O vento quente daquele final de tarde agitava os cabelos rebeldes de Joe. Pela Avenida Atlântica, que beira o mar ao longo de Balneário Camboriú, a única preocupação do descabelado era desviar dos outros carros a sua frente, quando eles paravam para estacionar. Se bem que “outros carros” não seria uma classificação apropriada, já que o que ele dirigia era um Fusca conversível, ano 76.

O veículo poderia ser confundido com uma ambulância, por sua cor branca, mas o modelo não permitia isso. Impecável de limpo, ainda ostentava as calotas e pára-choques cromados como se fossem de prata. Estofamento interno macio, intacto e preto, da mesma cor da capota que descansava dobrada na parte de trás. Uma verdadeira relíquia, recém reformada e comprada.

Não teria preço, caso não fossem as 24 parcelas do consórcio que Joe teve que pagar. O valor simbólico que essa aquisição tinha superava qualquer cifra de seis casas de uma Ferrari. E, nem mesmo o ronco de uma dessas carruagens rubras, que o ultrapassou em uma lombada, tirou a alegria do intrépido motorista do Fusca. Não havia preocupações.

O fluxo na estrada seguia calmamente, até que o movimento cessou. No primeiro momento, Joe ligou o congestionamento ao grande número de turistas da data. Mas, quando as buzinadas frenéticas atrás dele pararam, ele viu que havia algo errado. Todos os motoristas haviam saído de seus carros e olhavam em direção ao oceano.

No horizonte, uma montanha de água se ergueu. E como se fosse um tecido se rasgando, o mar se abriu e surgiu um enorme corpo reptiliano. Parecia pequeno, mas, na medida em que os passos se aproximavam, cada vez mais estrondosos, mais a figura aumentava.

Joe já havia visto aquele lagarto super desenvolvido em algum lugar, mas não ao vivo. Bípede, com duas patas dianteiras curtas, lembrava um dinossauro… era o Godzilla. O famoso monstro nipônico, criado através da radiação nos mares orientais, era astro de muitos filmes. E o dono do Fusca pensou se não foram os últimos testes nucleares da Coréia do Norte que criaram esse que vinha em sua direção.

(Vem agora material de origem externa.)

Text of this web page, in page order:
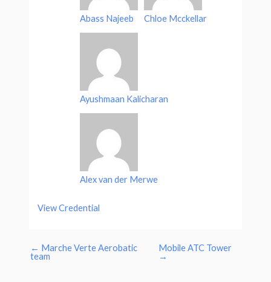
Abass Najeeb Chloe Mcckellar
Ayushmaan Kalicharan
Alex van der Merwe
View Credential
← Marche Verte Aerobatic
team
Mobile ATC Tower
→
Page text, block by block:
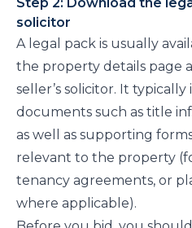
Step 2: Download the
solicitor
A legal pack is usually
the property details page
seller’s solicitor. It
documents such as title
as well as supporting
relevant to the property
tenancy agreements, or
where applicable).
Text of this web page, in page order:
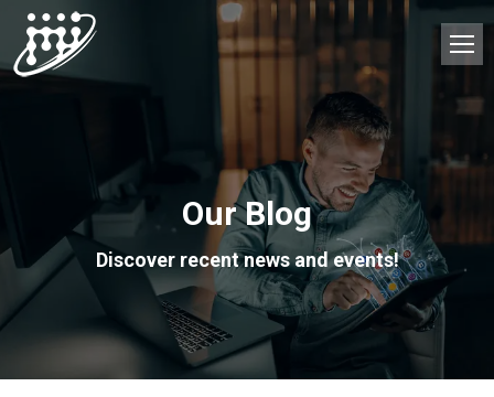
Our Blog
Discover recent news and events!
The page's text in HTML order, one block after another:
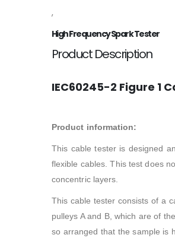
,
High Frequency Spark Tester
Product Description
IEC60245-2 Figure 1
Product information:
This cable tester is designed
flexible cables. This test does
concentric layers.
This cable tester consists of a
pulleys A and B, which are of
so arranged that the sample is
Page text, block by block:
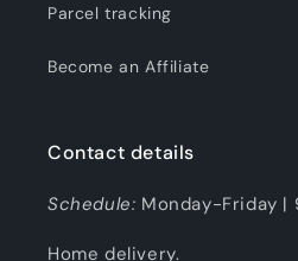
Parcel tracking
Become an Affiliate
Contact details
Schedule: Monday-Friday |
Home delivery.
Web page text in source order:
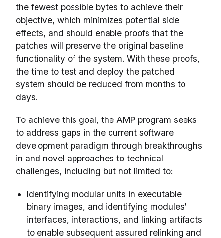
the fewest possible bytes to achieve their
objective, which minimizes potential side
effects, and should enable proofs that the
patches will preserve the original baseline
functionality of the system. With these proofs,
the time to test and deploy the patched
system should be reduced from months to
days.
To achieve this goal, the AMP program seeks
to address gaps in the current software
development paradigm through breakthroughs
in and novel approaches to technical
challenges, including but not limited to:
Identifying modular units in executable
binary images, and identifying modules’
interfaces, interactions, and linking artifacts
to enable subsequent assured relinking and
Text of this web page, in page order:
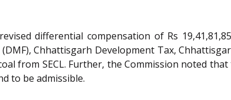
differential compensation of Rs
Chhattisgarh Development Tax,
from SECL. Further, the Commission noted
to be admissible.
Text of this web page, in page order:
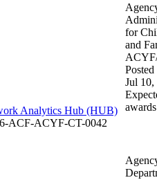
Analytics Hub (HUB)
ACF-ACYF-CT-0042
for
and
Posted
Jul 10,
awards
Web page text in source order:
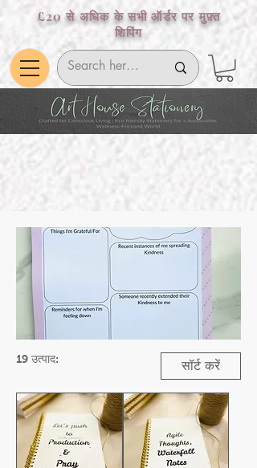
£20 से अधिक के सभी ऑर्डर पर मुफ़्त
शिपिंग
19 उत्पाद: सॉर्ट करें

Então as guarnições armadas chegaram e começaram a retalhar a criatura, que já havia devorado oito quiosques que vendem churros. Por precaução ou medo, os soldados ficaram no lado contrário ao mar da rua e dispararam seus tiros. E todas as pessoas que ali estavam tiveram que sair. Mas Joe não queria, sem o seu carro, ou melhor, o Fusca.

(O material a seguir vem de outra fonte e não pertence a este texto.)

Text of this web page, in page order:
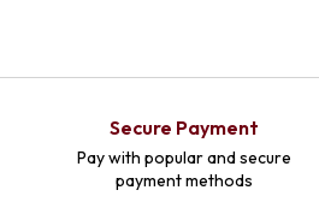
Secure Payment
Pay with popular and secure
payment methods
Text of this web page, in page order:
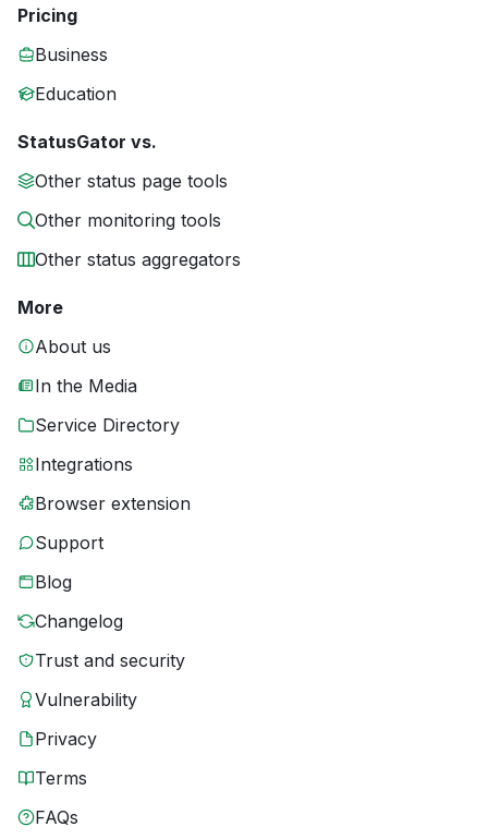
Pricing
Business
Education
StatusGator vs.
Other status page tools
Other monitoring tools
Other status aggregators
More
About us
In the Media
Service Directory
Integrations
Browser extension
Support
Blog
Changelog
Trust and security
Vulnerability
Privacy
Terms
FAQs
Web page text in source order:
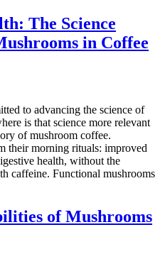
The Science
in Coffee
to advancing the science of
is that science more relevant
of mushroom coffee.
their morning rituals: improved
health, without the
caffeine. Functional mushrooms
of Mushrooms
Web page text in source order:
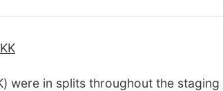
in splits throughout the staging
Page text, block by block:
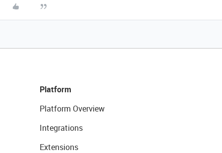
Platform
Platform Overview
Integrations
Extensions
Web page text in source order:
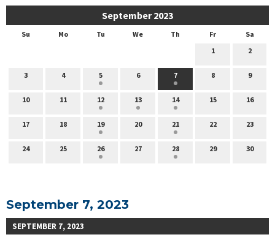
September 2023
Su Mo Tu We Th Fr
Sa
1
2
3 4 5 6 7 8 9
10 11 12 13 14 15 16
17 18 19 20 21 22 23
24 25 26 27 28 29 30
September 7, 2023
SEPTEMBER 7, 2023
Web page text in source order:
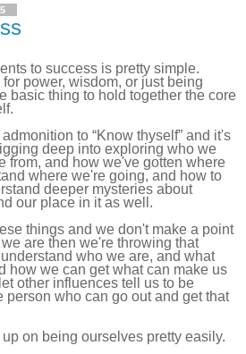
to success is pretty simple.
power, wisdom, or just being
basic thing to hold together the core
to “Know thyself” and it's
deep into exploring who we
from, and how we've gotten where
where we're going, and how to
deeper mysteries about
our place in it as well.
things and we don't make a point
are then we're throwing that
who we are, and what
how we can get what can make us
other influences tell us to be
person who can go out and get that
on being ourselves pretty easily.
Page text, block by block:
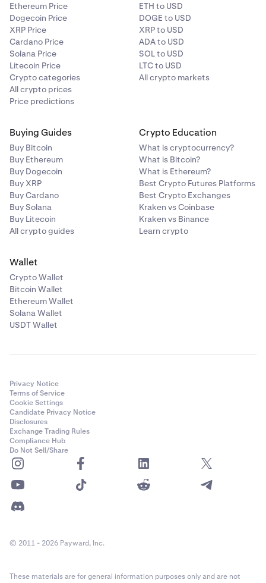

Joe viu que era impossível tirar seu veículo do meio daquele engarrafamento e, com um pouco de amor pela vida, resolveu se esconder embaixo do Fusca até o pequeno grande impasse terminar. Não antes de fechar a capota e erguer as janelas. Teria ligado o alarme, caso tivesse instalado um.

E uma bomba explodiu sobre o carro que estava ao lado, fazendo os destroços serem arremessados para todos os lados, inclusive na lataria branca do Fusca. Joe nem quis ver o estrago, só se escondeu sob seus braços e pensou se conhecia alguma chapeação para o polimento.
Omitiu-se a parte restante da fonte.